Exercise and Health Laboratory, Interdisciplinary Center for the Study of Human Performance, Faculdade de Motricidade Humana, Universidade de Lisboa, Cruz-Quebrada - Portugal, Portugal.
Exercise and Health Laboratory, Interdisciplinary Center for the Study of Human Performance, Faculdade de Motricidade Humana, Universidade de Lisboa, Cruz-Quebrada - Portugal, Portugal.
J Pediatr. 2020 Oct;225:166-173.e1. doi: 10.1016/j.jpeds.2020.06.018. Epub 2020 Jun 14.
To examine the associations of changes in physical activity and sedentary patterns with changes in cardiometabolic outcomes from childhood to adolescence.
Youth from the International Children's Accelerometry Database (n = 1088; 55% girls), aged 8-13 years and followed for ∼4 years, were used in this analysis. Hip-mounted accelerometers were used and all physical activity intensities were expressed as the % of total wear-time. Sedentary time was separated into time spent in bouts <10 minutes and ≥10 minutes. A composite z score for cardiometabolic risk (CMR score) was computed by summing the standardized values for systolic and diastolic blood pressure, triglycerides (TG), low-density lipoprotein cholesterol (LDL-c), and the inverse high-density lipoprotein cholesterol. Multivariate analyses were performed using adjusted linear regression models.

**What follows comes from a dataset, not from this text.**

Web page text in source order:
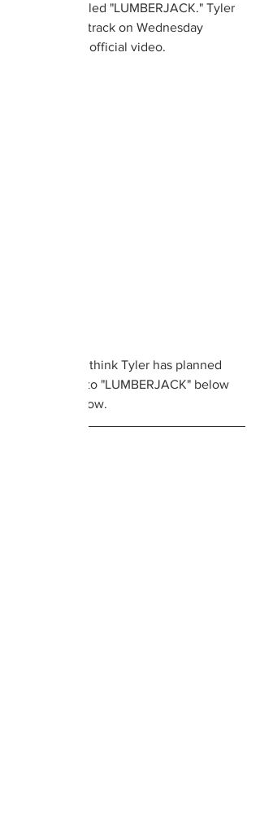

Increase in sedentary time was unfavorably associated with changes in CMR score (β = 0.021; CI 0.004-0.037), TG (β = 0.003; CI 0.001-0.005), and diastolic blood pressure (β = 0.068; CI 0.009-0.128). Decrease in moderate-to-vigorous physical activity was unfavorably associated with changes in LDL-c (β = -0.009; CI -0.017 to -0.001) and TG (β = -0.007; CI -0.013 to -0.001). Increase in ≥10 minutes sedentary time was unfavorably associated with changes in CMR score (β = 0.017; CI 0.004-0.030), LDL-c (β = 0.003; CI 0.000-0.005), and TG (β = 0.003; CI 0.000-0.004). Decrease in light-intensity physical activity was unfavorably associated with changes in CMR score (β = -0.020; CI = -0.040 to 0.000).

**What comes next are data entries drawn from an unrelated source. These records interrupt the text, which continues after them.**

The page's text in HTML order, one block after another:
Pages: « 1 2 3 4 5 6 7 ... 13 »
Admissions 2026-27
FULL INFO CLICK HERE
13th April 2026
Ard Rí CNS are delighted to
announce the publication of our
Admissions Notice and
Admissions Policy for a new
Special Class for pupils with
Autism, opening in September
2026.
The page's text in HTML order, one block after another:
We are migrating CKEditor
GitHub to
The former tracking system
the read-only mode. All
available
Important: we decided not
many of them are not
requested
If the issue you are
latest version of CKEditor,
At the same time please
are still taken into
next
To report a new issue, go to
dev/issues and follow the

More physical activity and less prolonged sedentary time are beneficial for cardiometabolic health in youth transitioning to adolescence.
研究儿童期至青春期身体活动和久坐行为模式的变化与心脏代谢结局变化之间的关系。
本分析使用了国际儿童加速计数据库(n=1088;55%为女孩)中的青少年数据,年龄为 8-13 岁,随访时间约为 4 年。使用臀部佩戴的加速度计,所有身体活动强度均表示为总佩戴时间的%。久坐时间分为持续时间<10 分钟和≥10 分钟的时间。通过将收缩压和舒张压、甘油三酯(TG)、低密度脂蛋白胆固醇(LDL-c)和反向高密度脂蛋白胆固醇的标准化值相加,计算出心脏代谢风险综合评分(CMR 评分)。采用调整后的线性回归模型进行多变量分析。
久坐时间增加与 CMR 评分(β=0.021;CI 0.004-0.037)、TG(β=0.003;CI 0.001-0.005)和舒张压(β=0.068;CI 0.009-0.128)的变化呈负相关。中高强度体力活动减少与 LDL-c(β=-0.009;CI -0.017 至 -0.001)和 TG(β=-0.007;CI -0.013 至 -0.001)的变化呈负相关。≥10 分钟久坐时间增加与 CMR 评分(β=0.017;CI 0.004-0.030)、LDL-c(β=0.003;CI 0.000-0.005)和 TG(β=0.003;CI 0.000-0.004)的变化呈负相关。轻强度体力活动减少与 CMR 评分(β=-0.020;CI=-0.040 至 0.000)的变化呈负相关。
儿童期向青春期过渡期间,更多的身体活动和更少的长时间久坐对心脏代谢健康有益。